== Input records ==
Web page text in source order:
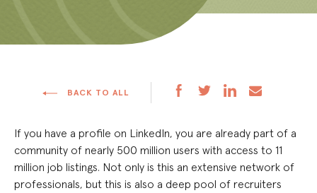
BACK TO ALL
If you have a profile on LinkedIn, you are already part of a
community of nearly 500 million users with access to 11
million job listings. Not only is this an extensive network of
professionals, but this is also a deep pool of recruiters
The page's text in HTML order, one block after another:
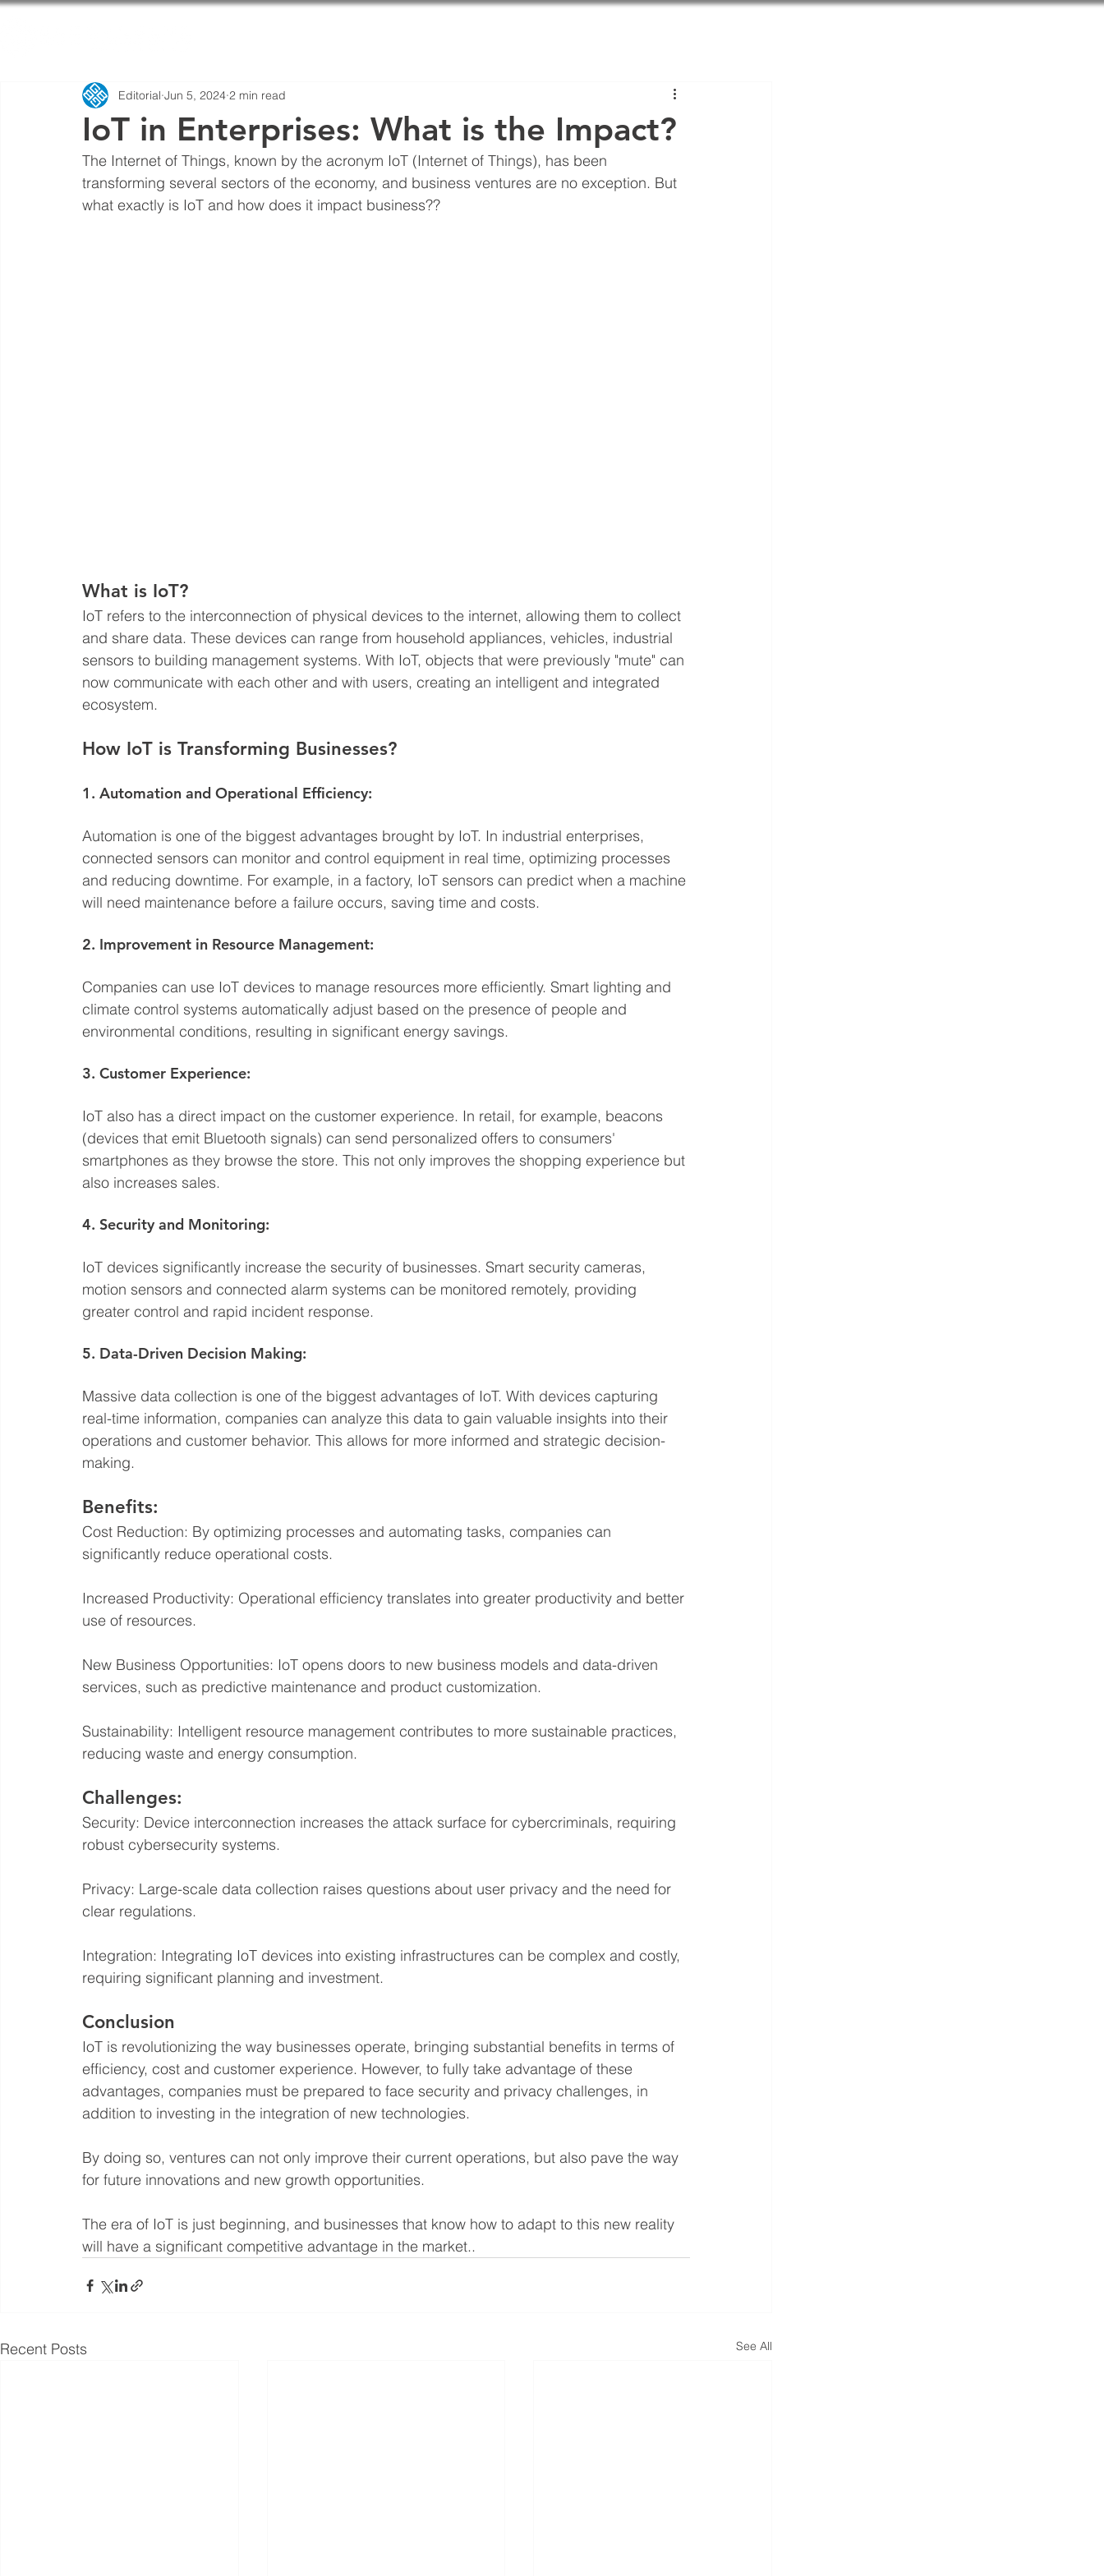
IoT in Enterprises: What is the Impact?
Editorial Jun 5, 2024 2 min read
The Internet of Things, known by the acronym IoT (Internet of Things), has been
transforming several sectors of the economy, and business ventures are no exception. But
what exactly is IoT and how does it impact business??
What is IoT?
IoT refers to the interconnection of physical devices to the internet, allowing them to collect
and share data. These devices can range from household appliances, vehicles, industrial
sensors to building management systems. With IoT, objects that were previously "mute" can
now communicate with each other and with users, creating an intelligent and integrated
ecosystem.
How IoT is Transforming Businesses?
1. Automation and Operational Efficiency:
Automation is one of the biggest advantages brought by IoT. In industrial enterprises,
connected sensors can monitor and control equipment in real time, optimizing processes
and reducing downtime. For example, in a factory, IoT sensors can predict when a machine
will need maintenance before a failure occurs, saving time and costs.
2. Improvement in Resource Management:
Companies can use IoT devices to manage resources more efficiently. Smart lighting and
climate control systems automatically adjust based on the presence of people and
environmental conditions, resulting in significant energy savings.
3. Customer Experience:
IoT also has a direct impact on the customer experience. In retail, for example, beacons
(devices that emit Bluetooth signals) can send personalized offers to consumers'
smartphones as they browse the store. This not only improves the shopping experience but
also increases sales.
4. Security and Monitoring:
IoT devices significantly increase the security of businesses. Smart security cameras,
motion sensors and connected alarm systems can be monitored remotely, providing
greater control and rapid incident response.
5. Data-Driven Decision Making:
Massive data collection is one of the biggest advantages of IoT. With devices capturing
real-time information, companies can analyze this data to gain valuable insights into their
operations and customer behavior. This allows for more informed and strategic decision-
making.
Benefits:
Cost Reduction: By optimizing processes and automating tasks, companies can
significantly reduce operational costs.
Increased Productivity: Operational efficiency translates into greater productivity and better
use of resources.
New Business Opportunities: IoT opens doors to new business models and data-driven
services, such as predictive maintenance and product customization.
Sustainability: Intelligent resource management contributes to more sustainable practices,
reducing waste and energy consumption.
Challenges:
Security: Device interconnection increases the attack surface for cybercriminals, requiring
robust cybersecurity systems.
Privacy: Large-scale data collection raises questions about user privacy and the need for
clear regulations.
Integration: Integrating IoT devices into existing infrastructures can be complex and costly,
requiring significant planning and investment.
Conclusion
IoT is revolutionizing the way businesses operate, bringing substantial benefits in terms of
efficiency, cost and customer experience. However, to fully take advantage of these
advantages, companies must be prepared to face security and privacy challenges, in
addition to investing in the integration of new technologies.
By doing so, ventures can not only improve their current operations, but also pave the way
for future innovations and new growth opportunities.
The era of IoT is just beginning, and businesses that know how to adapt to this new reality
will have a significant competitive advantage in the market..
Recent Posts See All
===
What you are asked to do:
Everything from the opening line of the data through the line with "also increases sales." should be repeated exactly; leave the pictures out.

Task answer:
Web page text in source order:
BACK TO ALL
If you have a profile on LinkedIn, you are already part of a
community of nearly 500 million users with access to 11
million job listings. Not only is this an extensive network of
professionals, but this is also a deep pool of recruiters
The page's text in HTML order, one block after another:
IoT in Enterprises: What is the Impact?
Editorial Jun 5, 2024 2 min read
The Internet of Things, known by the acronym IoT (Internet of Things), has been
transforming several sectors of the economy, and business ventures are no exception. But
what exactly is IoT and how does it impact business??
What is IoT?
IoT refers to the interconnection of physical devices to the internet, allowing them to collect
and share data. These devices can range from household appliances, vehicles, industrial
sensors to building management systems. With IoT, objects that were previously "mute" can
now communicate with each other and with users, creating an intelligent and integrated
ecosystem.
How IoT is Transforming Businesses?
1. Automation and Operational Efficiency:
Automation is one of the biggest advantages brought by IoT. In industrial enterprises,
connected sensors can monitor and control equipment in real time, optimizing processes
and reducing downtime. For example, in a factory, IoT sensors can predict when a machine
will need maintenance before a failure occurs, saving time and costs.
2. Improvement in Resource Management:
Companies can use IoT devices to manage resources more efficiently. Smart lighting and
climate control systems automatically adjust based on the presence of people and
environmental conditions, resulting in significant energy savings.
3. Customer Experience:
IoT also has a direct impact on the customer experience. In retail, for example, beacons
(devices that emit Bluetooth signals) can send personalized offers to consumers'
smartphones as they browse the store. This not only improves the shopping experience but
also increases sales.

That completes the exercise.